(Extracted data entries)
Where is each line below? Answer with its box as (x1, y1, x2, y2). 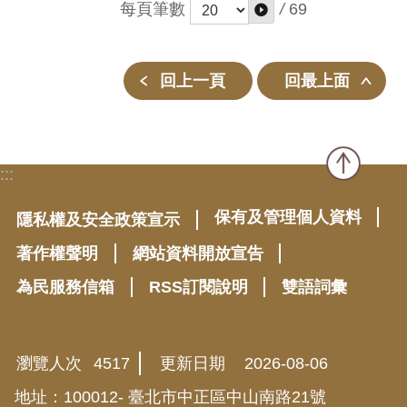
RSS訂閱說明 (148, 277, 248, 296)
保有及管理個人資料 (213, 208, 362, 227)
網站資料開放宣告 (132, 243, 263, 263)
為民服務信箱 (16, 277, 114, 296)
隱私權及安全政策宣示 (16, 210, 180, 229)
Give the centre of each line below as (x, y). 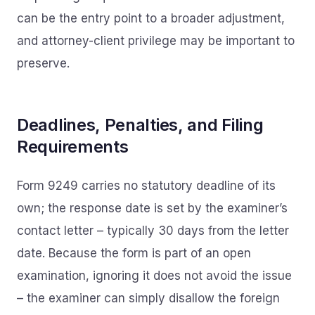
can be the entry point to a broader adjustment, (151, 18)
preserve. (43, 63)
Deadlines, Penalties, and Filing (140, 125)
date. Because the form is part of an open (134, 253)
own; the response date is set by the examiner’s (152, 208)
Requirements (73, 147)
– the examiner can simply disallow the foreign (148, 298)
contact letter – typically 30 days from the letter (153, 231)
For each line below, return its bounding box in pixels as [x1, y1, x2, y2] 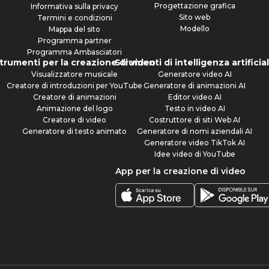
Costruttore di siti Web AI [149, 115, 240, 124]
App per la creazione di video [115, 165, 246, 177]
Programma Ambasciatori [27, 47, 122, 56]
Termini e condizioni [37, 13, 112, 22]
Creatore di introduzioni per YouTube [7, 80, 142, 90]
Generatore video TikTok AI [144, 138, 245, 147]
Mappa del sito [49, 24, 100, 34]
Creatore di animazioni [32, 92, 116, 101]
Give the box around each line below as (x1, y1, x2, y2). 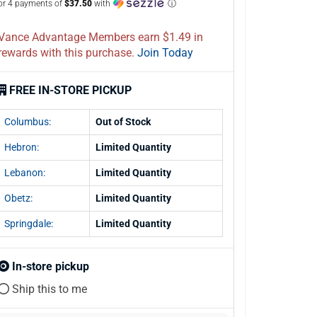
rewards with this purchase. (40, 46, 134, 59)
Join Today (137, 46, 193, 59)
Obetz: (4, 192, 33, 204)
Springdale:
---
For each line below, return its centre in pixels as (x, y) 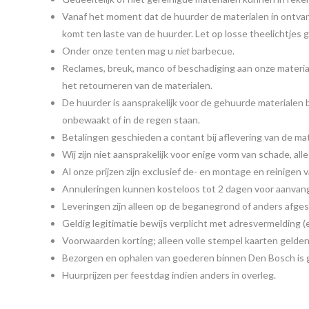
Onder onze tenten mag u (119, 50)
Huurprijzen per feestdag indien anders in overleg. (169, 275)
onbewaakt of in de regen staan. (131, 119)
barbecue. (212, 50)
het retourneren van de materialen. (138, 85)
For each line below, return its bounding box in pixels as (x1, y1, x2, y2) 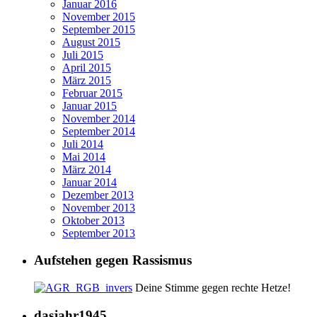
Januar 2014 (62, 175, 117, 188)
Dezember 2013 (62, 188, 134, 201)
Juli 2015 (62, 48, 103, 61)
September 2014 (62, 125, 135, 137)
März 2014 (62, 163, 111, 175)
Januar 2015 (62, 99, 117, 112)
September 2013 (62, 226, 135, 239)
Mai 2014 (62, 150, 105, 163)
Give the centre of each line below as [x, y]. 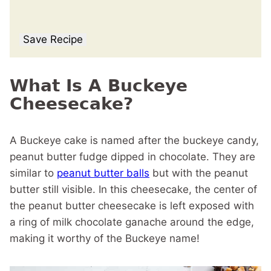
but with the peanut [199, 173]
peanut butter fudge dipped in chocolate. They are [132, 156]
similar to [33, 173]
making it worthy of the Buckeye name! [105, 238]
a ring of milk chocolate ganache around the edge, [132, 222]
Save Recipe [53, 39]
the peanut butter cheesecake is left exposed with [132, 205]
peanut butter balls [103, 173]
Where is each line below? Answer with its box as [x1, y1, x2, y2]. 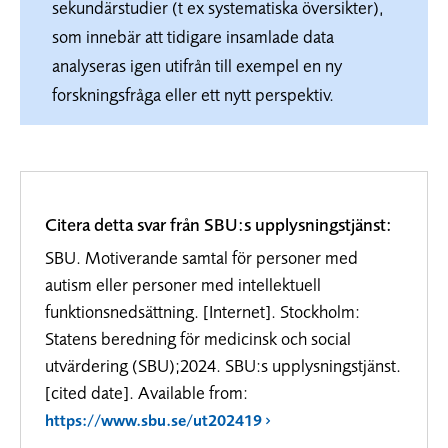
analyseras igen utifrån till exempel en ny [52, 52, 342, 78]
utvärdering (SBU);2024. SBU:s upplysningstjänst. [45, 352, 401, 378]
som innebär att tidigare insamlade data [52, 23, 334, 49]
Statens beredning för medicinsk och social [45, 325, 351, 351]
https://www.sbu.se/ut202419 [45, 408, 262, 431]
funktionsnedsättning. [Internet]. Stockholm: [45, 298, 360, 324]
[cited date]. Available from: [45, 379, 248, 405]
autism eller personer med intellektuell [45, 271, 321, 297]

How to complete this task:
Repeat exactly, and only, the entries from the line with "a ring of milk" through the line with "autism eller personer". Pictures are skipped.

Task result:
a ring of milk chocolate ganache around the edge, [132, 222]
Save Recipe [53, 39]
the peanut butter cheesecake is left exposed with [132, 205]
peanut butter balls [103, 173]
Where is each line below? Answer with its box as [x1, y1, x2, y2]. 
analyseras igen utifrån till exempel en ny [52, 52, 342, 78]
utvärdering (SBU);2024. SBU:s upplysningstjänst. [45, 352, 401, 378]
som innebär att tidigare insamlade data [52, 23, 334, 49]
Statens beredning för medicinsk och social [45, 325, 351, 351]
https://www.sbu.se/ut202419 [45, 408, 262, 431]
funktionsnedsättning. [Internet]. Stockholm: [45, 298, 360, 324]
[cited date]. Available from: [45, 379, 248, 405]
autism eller personer med intellektuell [45, 271, 321, 297]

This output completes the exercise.